Diversas voces de la oposición han criticado al presidente José Antonio Kast por impulsar una reforma constitucional que, según ellas, incorporaría una obligación ya contemplada en la Carta Fundamental. Al parecer, confunden lo establecido actualmente en su artículo 1° con el verdadero alcance de la reforma: consagrar expresamente la seguridad pública como deber del Estado.
Ello representaría un avance en favor de nuestras policías y establecería un marco constitucional al cual deberían sujetarse los tribunales, incluido el Tribunal Constitucional, bajo riesgo de incurrir en prevaricación si desconocieran abiertamente ese mandato.
Debo reconocer que la Constitución vigente establece como deber del Estado resguardar la seguridad nacional y proteger a la población y a la familia. Sin embargo, se trata de una formulación amplia y difusa, dentro de la cual también pueden entenderse comprendidas la salud, la educación, el transporte y muchas otras materias. Esa amplitud facilita interpretaciones judiciales excesivamente flexibles.
El hecho de que la conservación del orden público y de la seguridad exterior se encuentre entregada al Presidente de la República hace todavía más necesaria la reforma impulsada por él. La seguridad pública no puede depender exclusivamente del Ejecutivo: debe comprometer al Estado en su conjunto, incluidos sus tres poderes.
Por consiguiente, cuando se pretende autorizar intervenciones territoriales focalizadas, permitir la colaboración de las Fuerzas Armadas, restringir temporalmente determinados derechos o crear mecanismos excepcionales contra organizaciones criminales, no basta con invocar genéricamente la protección de la población. Menos aún si, posteriormente, nuestros militares y policías pueden ser sometidos a procesos judiciales y arriesgar elevadas condenas ante órganos que no tienen consagrado expresamente el deber de resguardar la seguridad pública.
La reforma constitucional firmada por el Presidente da un paso mucho más categórico en esta materia: crea un nuevo estado de excepción para sectores territoriales gravemente afectados por organizaciones criminales o terroristas; permite que las Fuerzas Armadas apoyen a las policías en labores de vigilancia, logística, control perimetral y soporte técnico; incorpora un registro oficial de organizaciones criminales y terroristas sujeto al control del Senado; establece regímenes penitenciarios diferenciados para sus cabecillas, y refuerza el comiso de bienes provenientes del narcotráfico, el terrorismo y el crimen organizado.

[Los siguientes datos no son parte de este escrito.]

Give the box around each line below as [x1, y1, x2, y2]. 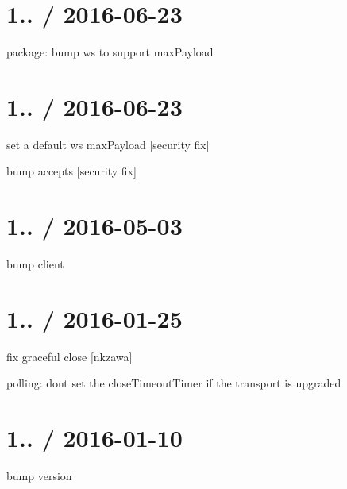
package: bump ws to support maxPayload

La discusión, por tanto, consiste en determinar si el Estado debe contar con este paraguas constitucional para enfrentar el crimen y respaldar a quienes arriesgan su vida en defensa de la ciudadanía. Se trata de disponer de nuevas herramientas y de establecer un deber que deje de estar circunscrito al Ejecutivo para extenderse también a los poderes Legislativo y Judicial.
Evidentemente, una norma no patrulla las calles, no detiene delincuentes ni desmantela organizaciones criminales por sí sola. Tampoco lo hace una ley que crea una policía, aprueba su presupuesto o regula sus facultades. Sin embargo, son precisamente esas normas las que entregan las competencias, los recursos, los límites y la coordinación necesarios para que las instituciones puedan actuar legítimamente.
Al consagrar la seguridad pública como deber del Estado, los esfuerzos humanos, institucionales y económicos deberán orientarse con mayor claridad hacia ese objetivo.
Lo menos serio de las críticas opositoras es que convierten una diferencia jurídica en una supuesta demostración de ignorancia, llegando incluso a exigirle al Presidente que “estudie primero y vuelva después”. ¿Con qué autoridad moral?
Más aún cuando, en abril de 2025, la entonces senadora socialista Isabel Allende reconoció ante el Senado que, pese a su extensa trayectoria parlamentaria, no había tenido presente una norma constitucional que le resultaba directamente aplicable. La situación alcanzó incluso al gobierno anterior y dejó en evidencia cuán vacíos pueden resultar los juramentos de respetar la Constitución cuando sus disposiciones les eran desconocidas.
La coherencia parece ser una cualidad que sencillamente elude a la oposición. El desconocimiento constitucional tampoco constituye una novedad dentro del Partido Socialista. Incluso durante el gobierno de Salvador Allende, distintos órganos -entre ellos el Congreso y la Corte Suprema- calificaron como contrarias a la Constitución diversas políticas impulsadas por su administración, las que terminaron por quebrantar el orden institucional entonces vigente.
Antes de señalar la paja en el ojo ajeno, convendría observar la viga —o, en este caso, el árbol— que permanece en el propio.
En palabras simples, la reforma constitucional avanza en el sentido correcto para entregar un respaldo efectivo a nuestras Fuerzas de Orden y Seguridad en el combate contra el crimen organizado.